1. What is the "certificate length" and why does it matter?

Certificate length isolates temporal difficulty from total video length. A 30-minute video might have a certificate length of only 60 seconds if the answer lives in one short segment — or 890 seconds if you need to piece together information from across the whole video.

2. Why does the text-only filtering step use Gemini 1.5 Pro specifically?

Using the strongest available model sets the highest bar. If even Gemini 1.5 Pro can't answer a question without the video, then the question genuinely requires video understanding. It scored less than 15% in this text-only setup.

3. What is the "information density problem" for open-source models on long videos?

Most open-source models sample a fixed frame count — 8 frames from a 30-minute video means one frame every ~225 seconds. Even Gemini 1.5 Pro, which scales frame count with duration, still degrades — showing sparsity isn't the whole story.

4. Why do subtitles help more than audio for most categories?

Subtitles distill the verbal content into clean text that language models process natively. Audio carries the same speech plus ambient sounds, music, and noise — useful but harder for current models to parse. The exception is multilingual content, where audio pronunciation cues sometimes help more.

5. What three factors compound to cause performance degradation on longer videos?

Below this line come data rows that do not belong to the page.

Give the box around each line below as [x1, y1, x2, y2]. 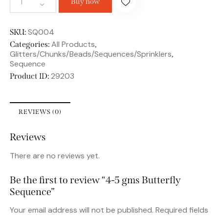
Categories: [10, 39, 51, 49]
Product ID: [10, 71, 51, 81]
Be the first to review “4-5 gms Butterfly [10, 174, 181, 186]
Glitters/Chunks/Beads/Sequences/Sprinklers [10, 48, 172, 59]
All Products [51, 39, 95, 49]
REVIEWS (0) [19, 108, 62, 115]
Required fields [155, 205, 208, 216]
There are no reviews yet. [10, 150, 100, 161]
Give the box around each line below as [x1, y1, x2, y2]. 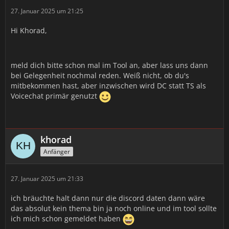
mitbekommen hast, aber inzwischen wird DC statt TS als [11, 81, 206, 90]
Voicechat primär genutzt [11, 91, 99, 101]
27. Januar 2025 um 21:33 [11, 174, 83, 183]
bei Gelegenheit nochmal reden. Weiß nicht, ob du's [11, 71, 189, 80]
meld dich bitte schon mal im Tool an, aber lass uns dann [11, 60, 208, 70]
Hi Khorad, [11, 26, 47, 35]
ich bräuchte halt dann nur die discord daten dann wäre [11, 193, 205, 203]
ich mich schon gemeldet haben [11, 214, 123, 224]
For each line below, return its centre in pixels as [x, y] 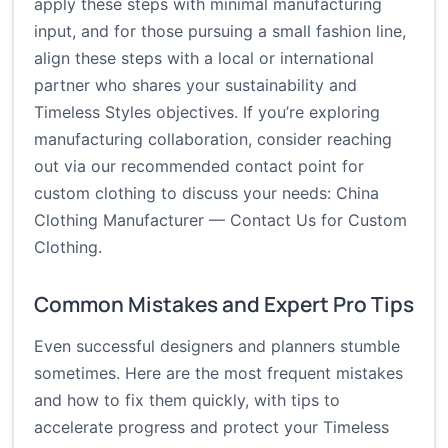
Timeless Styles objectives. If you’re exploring [207, 112]
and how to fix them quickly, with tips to [187, 400]
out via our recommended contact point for [199, 166]
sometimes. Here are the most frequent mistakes [218, 373]
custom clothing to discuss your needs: [185, 193]
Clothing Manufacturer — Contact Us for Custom [220, 220]
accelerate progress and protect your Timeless [211, 427]
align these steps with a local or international [204, 58]
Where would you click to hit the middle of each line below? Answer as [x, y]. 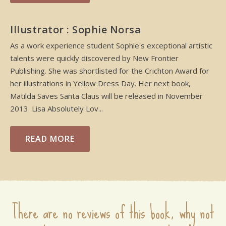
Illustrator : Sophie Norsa [75, 29]
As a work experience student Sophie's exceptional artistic [111, 45]
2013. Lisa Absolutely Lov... [56, 108]
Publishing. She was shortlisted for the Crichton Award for [110, 70]
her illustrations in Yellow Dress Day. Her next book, [100, 83]
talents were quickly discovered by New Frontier [94, 58]
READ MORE [50, 138]
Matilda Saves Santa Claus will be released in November [106, 96]
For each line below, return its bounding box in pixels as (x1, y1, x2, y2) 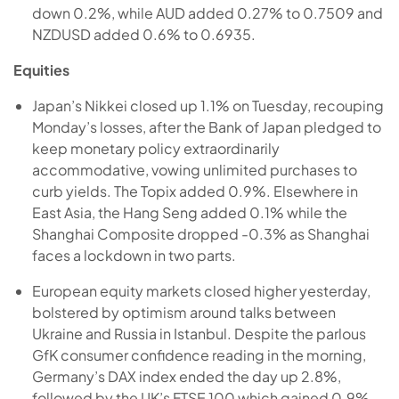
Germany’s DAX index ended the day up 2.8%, (31, 366, 341, 386)
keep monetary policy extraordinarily (31, 138, 280, 158)
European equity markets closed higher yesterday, (31, 281, 370, 300)
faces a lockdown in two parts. (31, 245, 236, 265)
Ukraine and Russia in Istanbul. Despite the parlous (31, 323, 366, 343)
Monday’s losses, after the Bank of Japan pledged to (31, 117, 381, 136)
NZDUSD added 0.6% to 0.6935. (31, 24, 256, 44)
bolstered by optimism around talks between (31, 302, 336, 322)
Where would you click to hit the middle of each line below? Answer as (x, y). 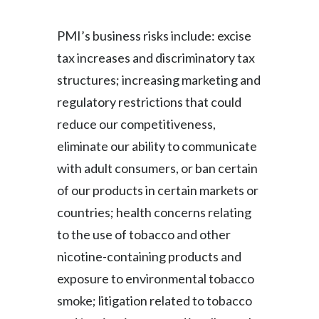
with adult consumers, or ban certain (157, 168)
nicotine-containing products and (149, 256)
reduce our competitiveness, (136, 124)
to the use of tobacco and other (144, 234)
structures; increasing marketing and (159, 80)
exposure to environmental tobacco (156, 278)
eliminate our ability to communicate (157, 146)
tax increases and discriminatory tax (156, 58)
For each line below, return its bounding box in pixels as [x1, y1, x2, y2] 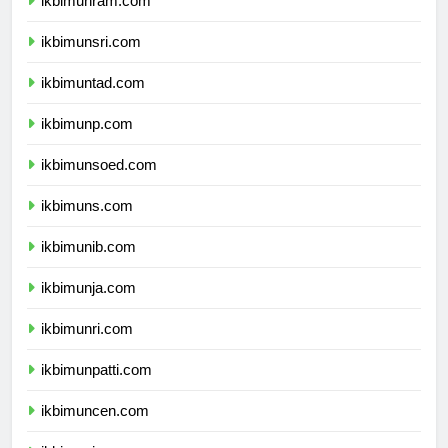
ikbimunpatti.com [41, 379, 152, 397]
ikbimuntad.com [41, 92, 145, 110]
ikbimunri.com [41, 338, 133, 356]
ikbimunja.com [41, 297, 136, 315]
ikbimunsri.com [41, 51, 141, 69]
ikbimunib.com [41, 256, 136, 274]
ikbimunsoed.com [41, 174, 157, 192]
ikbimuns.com [41, 215, 133, 233]
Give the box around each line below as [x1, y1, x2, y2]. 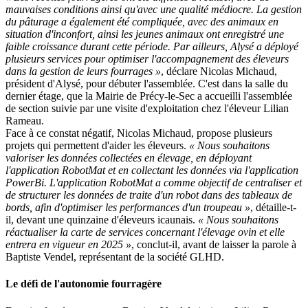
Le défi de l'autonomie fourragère [5, 278, 162, 290]
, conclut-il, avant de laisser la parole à [131, 239, 296, 251]
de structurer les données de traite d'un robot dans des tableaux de [5, 189, 292, 201]
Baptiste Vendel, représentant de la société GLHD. [5, 251, 224, 263]
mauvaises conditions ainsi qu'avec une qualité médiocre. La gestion [5, 3, 302, 16]
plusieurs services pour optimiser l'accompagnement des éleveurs [5, 53, 289, 65]
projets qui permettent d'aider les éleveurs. [5, 140, 189, 152]
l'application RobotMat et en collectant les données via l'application [5, 164, 298, 177]
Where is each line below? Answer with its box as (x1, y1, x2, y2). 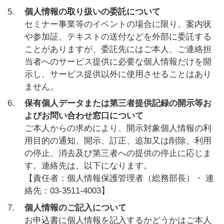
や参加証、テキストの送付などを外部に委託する (24, 31, 211, 41)
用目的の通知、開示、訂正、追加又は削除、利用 (24, 136, 211, 146)
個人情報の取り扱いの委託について (24, 6, 160, 16)
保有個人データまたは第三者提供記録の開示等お (24, 98, 211, 108)
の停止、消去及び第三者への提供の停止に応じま (24, 148, 211, 158)
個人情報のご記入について (24, 202, 126, 212)
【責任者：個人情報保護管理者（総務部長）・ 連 (24, 173, 214, 183)
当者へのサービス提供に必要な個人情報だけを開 (24, 56, 211, 66)
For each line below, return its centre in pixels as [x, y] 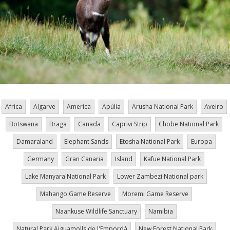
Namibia [160, 212]
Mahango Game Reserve [75, 194]
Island [124, 159]
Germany [41, 159]
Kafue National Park [172, 159]
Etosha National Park [149, 142]
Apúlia [111, 107]
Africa [13, 107]
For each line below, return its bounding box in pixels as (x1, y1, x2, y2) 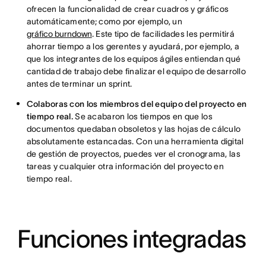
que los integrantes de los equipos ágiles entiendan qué (26, 54, 241, 64)
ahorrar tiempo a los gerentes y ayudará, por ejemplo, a (26, 42, 240, 51)
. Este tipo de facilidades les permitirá (91, 29, 235, 39)
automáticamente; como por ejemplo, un (26, 17, 183, 26)
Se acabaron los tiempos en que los (73, 112, 213, 121)
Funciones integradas (17, 225, 246, 252)
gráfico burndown (26, 29, 92, 39)
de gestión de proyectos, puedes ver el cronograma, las (26, 149, 240, 159)
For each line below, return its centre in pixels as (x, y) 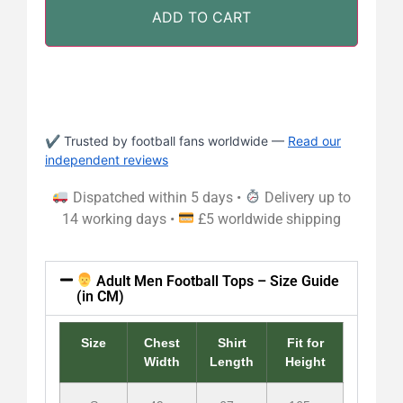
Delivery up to (305, 197)
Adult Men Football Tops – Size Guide (216, 281)
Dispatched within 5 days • (157, 197)
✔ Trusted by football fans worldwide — (166, 140)
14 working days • (120, 219)
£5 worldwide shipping (268, 219)
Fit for (305, 342)
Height (305, 361)
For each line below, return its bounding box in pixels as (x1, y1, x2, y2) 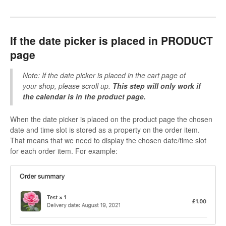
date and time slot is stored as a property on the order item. (10, 124, 200, 135)
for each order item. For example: (10, 145, 118, 156)
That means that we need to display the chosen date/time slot (10, 135, 206, 145)
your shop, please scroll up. (23, 80, 112, 91)
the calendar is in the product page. (23, 91, 146, 101)
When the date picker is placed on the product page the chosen (10, 114, 212, 124)
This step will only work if (112, 80, 201, 91)
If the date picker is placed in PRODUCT (10, 33, 213, 48)
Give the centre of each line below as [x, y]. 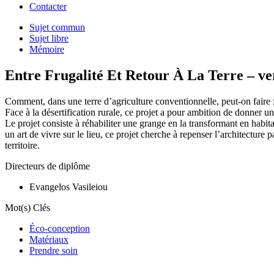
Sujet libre [49, 38]
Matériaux [49, 239]
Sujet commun [57, 27]
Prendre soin [54, 250]
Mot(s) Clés [28, 207]
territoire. [22, 145]
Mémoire [47, 49]
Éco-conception [60, 228]
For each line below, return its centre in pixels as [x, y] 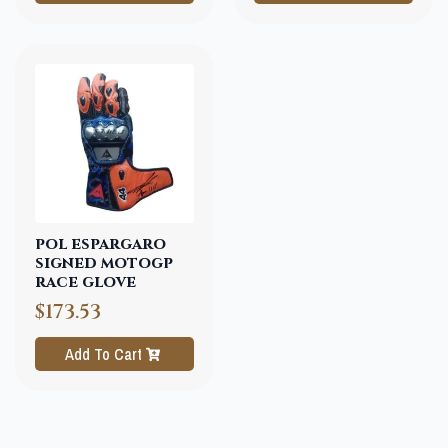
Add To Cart [103, 354]
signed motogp [104, 263]
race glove [85, 282]
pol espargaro [100, 244]
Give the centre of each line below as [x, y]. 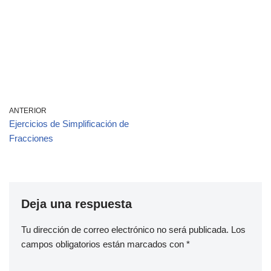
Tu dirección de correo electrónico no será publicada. [125, 229]
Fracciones [31, 138]
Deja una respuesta [77, 204]
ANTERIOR [28, 110]
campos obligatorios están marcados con [104, 244]
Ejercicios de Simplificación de [69, 123]
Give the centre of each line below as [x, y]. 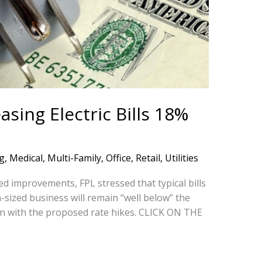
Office [118, 158]
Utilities [181, 158]
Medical [26, 158]
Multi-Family [74, 158]
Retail [148, 158]
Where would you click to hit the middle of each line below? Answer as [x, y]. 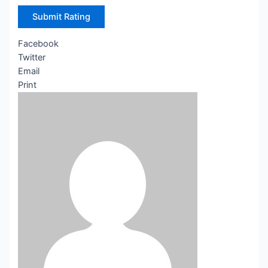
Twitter [32, 57]
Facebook [39, 43]
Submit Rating [62, 16]
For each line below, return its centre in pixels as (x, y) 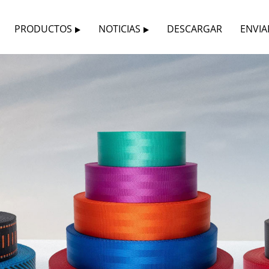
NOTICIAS (120, 29)
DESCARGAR (195, 29)
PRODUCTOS (44, 29)
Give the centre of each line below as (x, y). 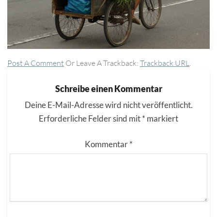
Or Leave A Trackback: (102, 63)
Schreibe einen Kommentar (108, 88)
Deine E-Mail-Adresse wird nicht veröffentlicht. (108, 105)
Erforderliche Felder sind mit (90, 118)
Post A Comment (36, 63)
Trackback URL (165, 63)
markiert (162, 118)
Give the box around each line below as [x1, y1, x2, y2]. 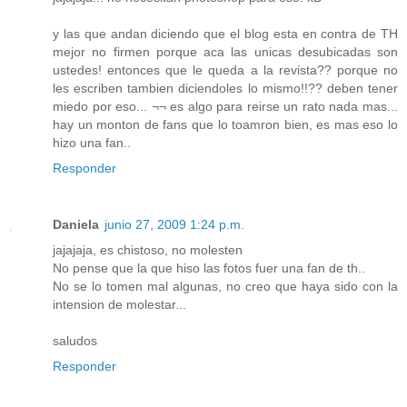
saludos [53, 333, 97, 348]
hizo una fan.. [53, 134, 131, 150]
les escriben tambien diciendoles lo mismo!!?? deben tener [53, 80, 398, 95]
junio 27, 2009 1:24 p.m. [104, 216, 244, 232]
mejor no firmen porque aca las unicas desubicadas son [53, 44, 398, 59]
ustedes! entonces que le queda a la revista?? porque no [53, 62, 398, 77]
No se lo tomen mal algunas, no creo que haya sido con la [53, 278, 398, 293]
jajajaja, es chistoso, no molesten [53, 242, 243, 257]
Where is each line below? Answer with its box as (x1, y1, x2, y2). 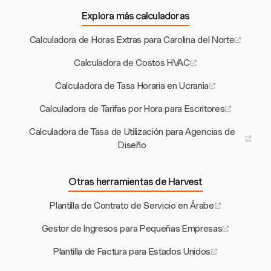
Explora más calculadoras (81, 10, 190, 22)
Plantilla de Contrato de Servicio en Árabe (50, 200, 214, 212)
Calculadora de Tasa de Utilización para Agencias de (28, 126, 235, 138)
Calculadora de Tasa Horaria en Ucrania (55, 80, 209, 92)
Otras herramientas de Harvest (68, 176, 203, 188)
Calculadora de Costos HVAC (74, 57, 190, 69)
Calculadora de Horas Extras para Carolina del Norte (29, 34, 235, 46)
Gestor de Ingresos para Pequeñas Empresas (41, 223, 223, 235)
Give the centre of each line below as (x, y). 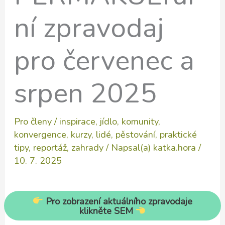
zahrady (88, 147)
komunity (140, 121)
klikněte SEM (107, 211)
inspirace (78, 121)
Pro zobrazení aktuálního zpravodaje (118, 201)
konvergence (40, 134)
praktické (179, 134)
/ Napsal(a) (129, 147)
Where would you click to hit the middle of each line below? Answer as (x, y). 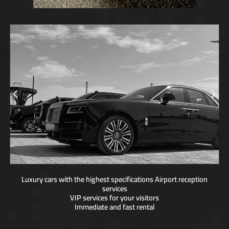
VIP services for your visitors (114, 197)
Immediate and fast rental (114, 207)
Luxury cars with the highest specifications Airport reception (114, 179)
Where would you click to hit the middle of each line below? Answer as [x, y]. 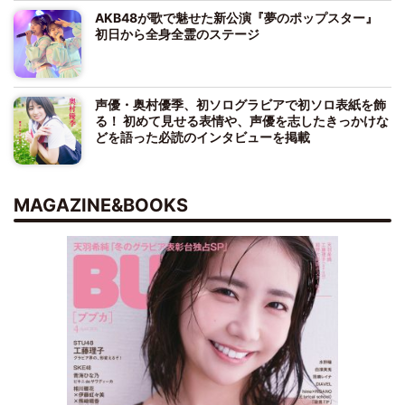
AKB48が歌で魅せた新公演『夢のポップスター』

All three factors stack: (1) long videos have proportionally more reasoning questions; (2) fixed-frame models lose information density; (3) even with enough frames, maintaining coherence across thousands of visual tokens remains unsolved. That's why even Gemini 1.5 Pro drops 14+ points from short to long.

Level 3 — Expert

▼

Architectural paradigms evaluated

Dual-encoder with temporal aggregation

Models like Video-LLaMA use a ViT encoder with an image Q-Former per frame, then a video Q-Former for temporal modeling. The Q-Former's learned query vectors (typically 32) compress 196 patch tokens per frame via cross-attention — but this compression is trained on fixed distributions and can't adapt at inference to novel visual details. Fine-grained spatial detail, temporal micro-events, and cross-frame correspondences are systematically lost.

Frame-as-image approaches

Image MLLMs like InternVL-Chat-V1.5 treat video as independent frames. No temporal modeling — the LLM must implicitly reason about time from frame ordering. Achieves ~50% on Video-MME, competitive with some video models, validating that image understanding is foundational.

Long-context native models

Gemini 1.5 Pro ingests frames at 1/0.5 fps, feeding hundreds of frames into its million-token context. GPT-4o samples up to 384 frames at 512×512. Avoids the information bottleneck but faces quadratic attention costs. Ring attention (as in Large World Models) distributes sequences across GPUs in a ring topology, enabling exact full attention for million-token contexts.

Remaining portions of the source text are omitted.